◆ **To do**:
Skip the pictures. Repeat everything else in the records word for word.

◆ **Material to process**:
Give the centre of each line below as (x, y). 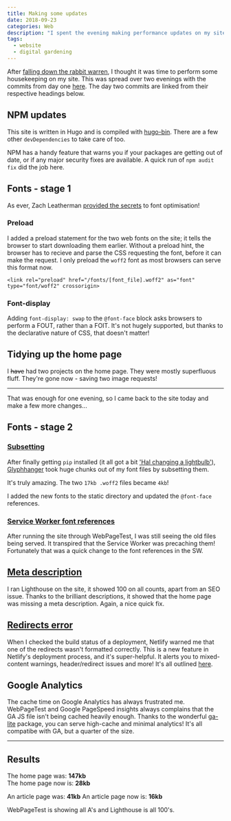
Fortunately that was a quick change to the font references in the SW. (105, 550)
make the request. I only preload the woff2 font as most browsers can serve (114, 260)
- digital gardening (43, 52)
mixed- (210, 656)
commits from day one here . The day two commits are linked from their (108, 86)
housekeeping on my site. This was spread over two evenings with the (107, 79)
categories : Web (30, 26)
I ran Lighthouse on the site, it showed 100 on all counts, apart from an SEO (114, 589)
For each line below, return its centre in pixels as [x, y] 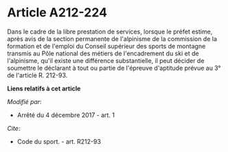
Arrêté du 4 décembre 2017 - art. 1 [66, 115]
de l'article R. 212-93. [37, 75]
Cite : [14, 128]
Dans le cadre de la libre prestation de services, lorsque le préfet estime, [110, 31]
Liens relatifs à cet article [44, 88]
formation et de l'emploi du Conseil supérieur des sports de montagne [106, 46]
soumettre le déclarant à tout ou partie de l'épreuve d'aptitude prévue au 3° [114, 68]
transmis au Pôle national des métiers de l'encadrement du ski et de [103, 53]
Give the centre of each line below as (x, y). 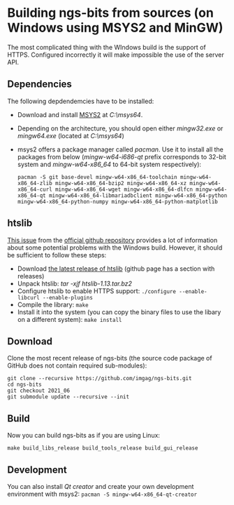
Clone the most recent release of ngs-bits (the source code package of (110, 358)
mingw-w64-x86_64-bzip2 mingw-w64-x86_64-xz (121, 183)
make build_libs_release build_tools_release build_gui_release (103, 448)
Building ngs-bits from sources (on (111, 13)
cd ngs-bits (24, 385)
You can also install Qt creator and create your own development (101, 486)
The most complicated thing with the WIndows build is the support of (107, 47)
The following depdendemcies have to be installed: (81, 101)
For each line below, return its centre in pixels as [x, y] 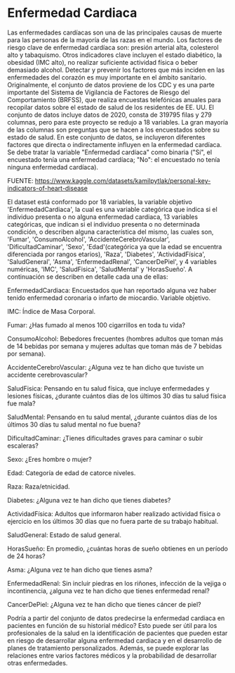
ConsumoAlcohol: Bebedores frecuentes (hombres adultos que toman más [115, 339]
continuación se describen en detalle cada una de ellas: [88, 277]
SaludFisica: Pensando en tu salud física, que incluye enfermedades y [108, 388]
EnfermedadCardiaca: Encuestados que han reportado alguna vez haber [112, 290]
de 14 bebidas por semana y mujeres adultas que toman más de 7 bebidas [115, 346]
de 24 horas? [26, 556]
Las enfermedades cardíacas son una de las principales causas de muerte [115, 32]
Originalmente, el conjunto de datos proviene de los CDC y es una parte [111, 84]
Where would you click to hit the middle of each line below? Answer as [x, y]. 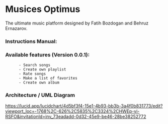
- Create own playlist [42, 69]
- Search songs [34, 65]
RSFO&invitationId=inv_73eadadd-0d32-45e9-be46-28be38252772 [76, 116]
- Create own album [39, 83]
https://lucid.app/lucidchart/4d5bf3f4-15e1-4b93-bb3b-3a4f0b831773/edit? [84, 106]
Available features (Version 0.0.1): [47, 54]
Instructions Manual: [31, 41]
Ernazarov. [16, 28]
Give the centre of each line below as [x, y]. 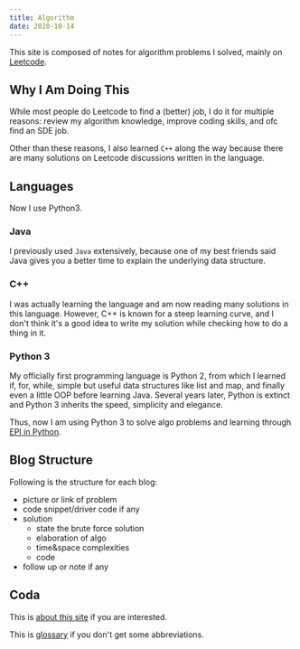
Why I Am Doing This [70, 90]
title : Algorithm [42, 18]
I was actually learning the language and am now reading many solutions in [149, 304]
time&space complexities [83, 547]
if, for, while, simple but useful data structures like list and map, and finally [147, 386]
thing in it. [28, 333]
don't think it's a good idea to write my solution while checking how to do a [149, 323]
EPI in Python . [35, 432]
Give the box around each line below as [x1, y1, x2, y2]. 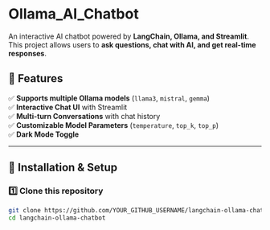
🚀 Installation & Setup [8, 161, 118, 175]
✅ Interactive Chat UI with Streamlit [8, 102, 128, 112]
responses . [8, 48, 47, 58]
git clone [8, 207, 42, 215]
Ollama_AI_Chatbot [8, 5, 139, 23]
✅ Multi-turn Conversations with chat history [8, 111, 161, 121]
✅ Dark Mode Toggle [8, 129, 80, 139]
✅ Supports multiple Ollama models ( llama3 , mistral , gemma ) [8, 93, 211, 103]
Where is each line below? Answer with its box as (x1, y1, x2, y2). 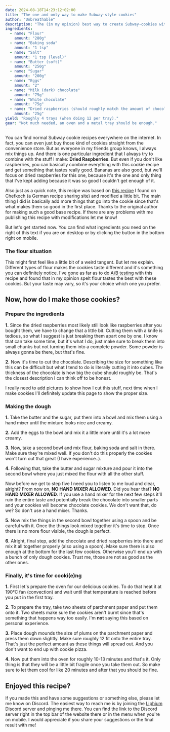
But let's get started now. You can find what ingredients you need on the (5, 224, 156, 230)
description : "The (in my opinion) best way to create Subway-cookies (5, 21, 157, 27)
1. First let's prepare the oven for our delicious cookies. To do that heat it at (5, 583, 162, 590)
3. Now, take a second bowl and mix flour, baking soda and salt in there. (5, 445, 156, 451)
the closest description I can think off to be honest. (5, 375, 112, 381)
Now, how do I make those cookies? (5, 295, 120, 304)
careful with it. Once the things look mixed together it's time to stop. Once (5, 523, 159, 529)
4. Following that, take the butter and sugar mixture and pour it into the (5, 465, 153, 471)
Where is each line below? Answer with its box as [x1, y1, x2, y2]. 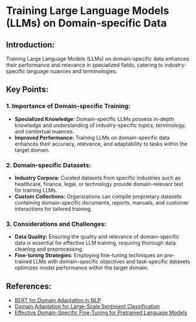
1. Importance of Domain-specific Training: [6, 102, 130, 110]
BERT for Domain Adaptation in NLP [14, 297, 101, 304]
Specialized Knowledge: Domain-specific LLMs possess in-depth [14, 115, 174, 122]
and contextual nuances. [14, 127, 74, 135]
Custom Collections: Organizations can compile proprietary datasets [14, 193, 182, 200]
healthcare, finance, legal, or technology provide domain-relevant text [14, 180, 184, 188]
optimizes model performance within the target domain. [14, 264, 149, 271]
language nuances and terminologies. [26, 68, 118, 74]
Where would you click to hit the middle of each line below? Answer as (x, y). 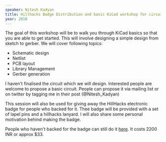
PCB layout (23, 64)
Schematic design (31, 53)
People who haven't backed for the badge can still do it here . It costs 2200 (81, 129)
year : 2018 (16, 19)
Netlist (19, 58)
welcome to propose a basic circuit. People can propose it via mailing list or (82, 89)
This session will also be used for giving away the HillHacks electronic (77, 104)
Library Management (34, 69)
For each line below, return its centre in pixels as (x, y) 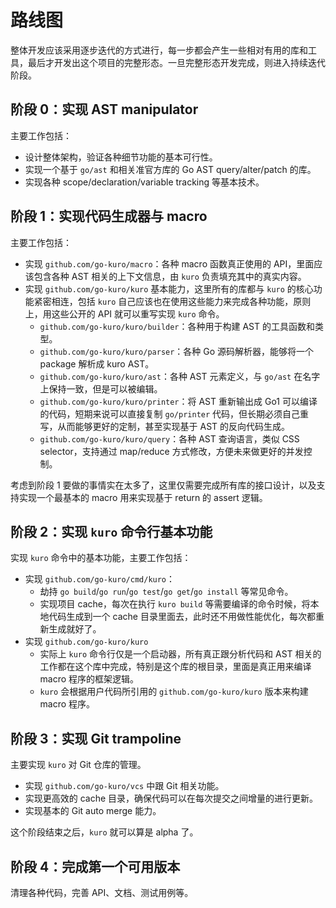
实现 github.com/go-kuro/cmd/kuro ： (100, 579)
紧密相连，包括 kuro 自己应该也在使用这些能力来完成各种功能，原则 (172, 301)
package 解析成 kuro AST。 (97, 363)
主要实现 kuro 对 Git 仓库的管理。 (78, 765)
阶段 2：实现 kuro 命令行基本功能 (111, 531)
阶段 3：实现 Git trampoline (96, 738)
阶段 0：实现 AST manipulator (104, 109)
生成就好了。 (75, 629)

◆ **Result of the task**:
Give the centre of each line below as (x, y). 
Fortunately that was a quick change to the font references in the SW. (105, 550)
make the request. I only preload the woff2 font as most browsers can serve (114, 260)
- digital gardening (43, 52)
mixed- (210, 656)
commits from day one here . The day two commits are linked from their (108, 86)
housekeeping on my site. This was spread over two evenings with the (107, 79)
categories : Web (30, 26)
I ran Lighthouse on the site, it showed 100 on all counts, apart from an SEO (114, 589)
For each line below, return its centre in pixels as [x, y] 
Arrêté du 4 décembre 2017 - art. 1 [66, 115]
de l'article R. 212-93. [37, 75]
Cite : [14, 128]
Dans le cadre de la libre prestation de services, lorsque le préfet estime, [110, 31]
Liens relatifs à cet article [44, 88]
formation et de l'emploi du Conseil supérieur des sports de montagne [106, 46]
soumettre le déclarant à tout ou partie de l'épreuve d'aptitude prévue au 3° [114, 68]
transmis au Pôle national des métiers de l'encadrement du ski et de [103, 53]
Give the centre of each line below as (x, y). 
Clone the most recent release of ngs-bits (the source code package of (110, 358)
mingw-w64-x86_64-bzip2 mingw-w64-x86_64-xz (121, 183)
make build_libs_release build_tools_release build_gui_release (103, 448)
Building ngs-bits from sources (on (111, 13)
cd ngs-bits (24, 385)
You can also install Qt creator and create your own development (101, 486)
The most complicated thing with the WIndows build is the support of (107, 47)
The following depdendemcies have to be installed: (81, 101)
For each line below, return its centre in pixels as [x, y] 
ConsumoAlcohol: Bebedores frecuentes (hombres adultos que toman más [115, 339]
continuación se describen en detalle cada una de ellas: [88, 277]
SaludFisica: Pensando en tu salud física, que incluye enfermedades y [108, 388]
EnfermedadCardiaca: Encuestados que han reportado alguna vez haber [112, 290]
de 14 bebidas por semana y mujeres adultas que toman más de 7 bebidas [115, 346]
de 24 horas? [26, 556]
Las enfermedades cardíacas son una de las principales causas de muerte [115, 32]
Originalmente, el conjunto de datos proviene de los CDC y es una parte [111, 84]
Where would you click to hit the middle of each line below? Answer as [x, y]. 
- Create own playlist [42, 69]
- Search songs [34, 65]
RSFO&invitationId=inv_73eadadd-0d32-45e9-be46-28be38252772 [76, 116]
- Create own album [39, 83]
https://lucid.app/lucidchart/4d5bf3f4-15e1-4b93-bb3b-3a4f0b831773/edit? [84, 106]
Available features (Version 0.0.1): [47, 54]
Instructions Manual: [31, 41]
Ernazarov. [16, 28]
Give the centre of each line below as [x, y]. 
Why I Am Doing This [70, 90]
title : Algorithm [42, 18]
I was actually learning the language and am now reading many solutions in [149, 304]
time&space complexities [83, 547]
if, for, while, simple but useful data structures like list and map, and finally [147, 386]
thing in it. [28, 333]
don't think it's a good idea to write my solution while checking how to do a [149, 323]
EPI in Python . [35, 432]
Give the box around each line below as [x1, y1, x2, y2]. 
🚀 Installation & Setup [8, 161, 118, 175]
✅ Interactive Chat UI with Streamlit [8, 102, 128, 112]
responses . [8, 48, 47, 58]
git clone [8, 207, 42, 215]
Ollama_AI_Chatbot [8, 5, 139, 23]
✅ Multi-turn Conversations with chat history [8, 111, 161, 121]
✅ Dark Mode Toggle [8, 129, 80, 139]
✅ Supports multiple Ollama models ( llama3 , mistral , gemma ) [8, 93, 211, 103]
Where is each line below? Answer with its box as (x1, y1, x2, y2). 
But let's get started now. You can find what ingredients you need on the (5, 224, 156, 230)
description : "The (in my opinion) best way to create Subway-cookies (5, 21, 157, 27)
1. First let's prepare the oven for our delicious cookies. To do that heat it at (5, 583, 162, 590)
3. Now, take a second bowl and mix flour, baking soda and salt in there. (5, 445, 156, 451)
the closest description I can think off to be honest. (5, 375, 112, 381)
Now, how do I make those cookies? (5, 295, 120, 304)
careful with it. Once the things look mixed together it's time to stop. Once (5, 523, 159, 529)
4. Following that, take the butter and sugar mixture and pour it into the (5, 465, 153, 471)
Where is each line below? Answer with its box as [x1, y1, x2, y2]. 
1. Importance of Domain-specific Training: [6, 102, 130, 110]
BERT for Domain Adaptation in NLP [14, 297, 101, 304]
Specialized Knowledge: Domain-specific LLMs possess in-depth [14, 115, 174, 122]
and contextual nuances. [14, 127, 74, 135]
Custom Collections: Organizations can compile proprietary datasets [14, 193, 182, 200]
healthcare, finance, legal, or technology provide domain-relevant text [14, 180, 184, 188]
optimizes model performance within the target domain. [14, 264, 149, 271]
language nuances and terminologies. [26, 68, 118, 74]
Where would you click to hit the middle of each line below? Answer as (x, y). 
PCB layout (23, 64)
Schematic design (31, 53)
People who haven't backed for the badge can still do it here . It costs 2200 (81, 129)
year : 2018 (16, 19)
Netlist (19, 58)
welcome to propose a basic circuit. People can propose it via mailing list or (82, 89)
This session will also be used for giving away the HillHacks electronic (77, 104)
Library Management (34, 69)
For each line below, return its centre in pixels as (x, y) 
实现 github.com/go-kuro/cmd/kuro ： (100, 579)
紧密相连，包括 kuro 自己应该也在使用这些能力来完成各种功能，原则 (172, 301)
package 解析成 kuro AST。 (97, 363)
主要实现 kuro 对 Git 仓库的管理。 (78, 765)
阶段 2：实现 kuro 命令行基本功能 (111, 531)
阶段 3：实现 Git trampoline (96, 738)
阶段 0：实现 AST manipulator (104, 109)
生成就好了。 (75, 629)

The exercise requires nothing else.